The strategic expansion that began in 2021—during the challenging COVID-19 pandemic—demonstrated the program’s adaptability and resilience. Initially involving 18 hospitals, the phased integration of additional participants allowed the program to develop a robust network that could accommodate scaling and operational adjustments. This approach, marked by careful planning, continuous training, and strong municipal support, serves as a replicable model for other cities transitioning from linear to circular waste management systems.

Transitioning to a CE model in Athens has resulted in multiple environmental and economic benefits, including improved resource recovery, reduced reliance on landfills, and enhanced environmental stewardship. By promoting the separation and composting of bio-waste, the program supports sustainability goals and contributes to a cleaner and healthier urban environment. The observed increase in bio-waste volumes, particularly between 2022 and 2023, suggests that hospitals are actively engaging in Athens’ broader initiative to foster resource efficiency and waste minimization.

Despite its successes, the study has certain limitations. First, the evaluation considered only two alternatives—composting and sanitary landfill—which, while reflective of current Greek waste management systems, may not capture the full spectrum of potential strategies. Expanding the analysis to include additional alternatives, such as waste-to-energy, could provide a more comprehensive understanding of CE applications. Second, the dataset, while spanning three years, is limited in its temporal scope. A longer-term dataset might offer greater insights into the program’s scalability and resilience under varying conditions. Finally, the reliance on expert opinions for determining criteria weights, while methodologically sound, introduces a degree of subjectivity that could impact the generalizability of the findings.

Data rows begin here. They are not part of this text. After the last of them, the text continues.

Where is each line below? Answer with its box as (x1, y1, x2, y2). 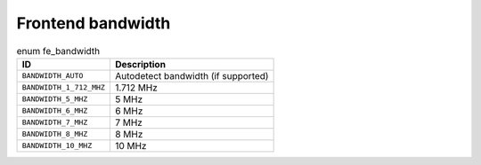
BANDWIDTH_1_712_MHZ (21, 82, 106, 92)
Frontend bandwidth (16, 13, 171, 33)
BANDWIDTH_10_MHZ (21, 141, 93, 151)
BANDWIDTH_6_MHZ (21, 106, 88, 115)
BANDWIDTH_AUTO (21, 71, 84, 81)
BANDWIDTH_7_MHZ (21, 118, 88, 128)
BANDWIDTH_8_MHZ (21, 130, 88, 139)
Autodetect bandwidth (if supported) (114, 69, 269, 82)

Building on the findings of this study, future research should explore several avenues to enhance the understanding and application of CE principles in urban waste management. First, incorporating additional waste management alternatives, such as advanced waste-to-energy technologies or decentralized treatment systems, could broaden the analysis and could allow us identify innovative solutions. Second, conducting longitudinal studies that extend beyond three years could better capture the long-term impacts of CE models on urban sustainability. Third, integrating digital tools like IoT-based monitoring systems and predictive analytics could improve the accuracy and efficiency of waste management processes. Lastly, expanding the scope of research to include comparative analyses across multiple cities or regions would help validate the findings and establish universally applicable best practices for CE implementation in healthcare waste systems.

The experiences from Athens’ hospital bio-waste collection program underscore the broader potential for CE models in urban settings. By adhering to CE principles, cities can build sustainable waste management systems that address environmental concerns while yielding economic advantages. This program provides valuable insights for municipalities looking to strengthen their waste management practices, highlighting the importance of stakeholder engagement, continuous improvement, and scalability. As more cities adopt similar models, the approach developed in Athens can serve as a blueprint for effective, sustainable bio-waste management strategies in healthcare systems.

In conclusion, the shift from linear to CE-based sustainable bio-waste management models in healthcare systems has proven successful in Athens, demonstrating the feasibility and benefits of integrating CE principles into urban waste management. The consistent growth in bio-waste volumes, effective stakeholder participation, and scalable implementation model underscore the program’s achievements and potential for future expansion. As cities worldwide explore CE practices, the Athens CE bio waste model for healthcare system offers an exemplary framework for sustainable urban development that can be adapted to diverse urban contexts.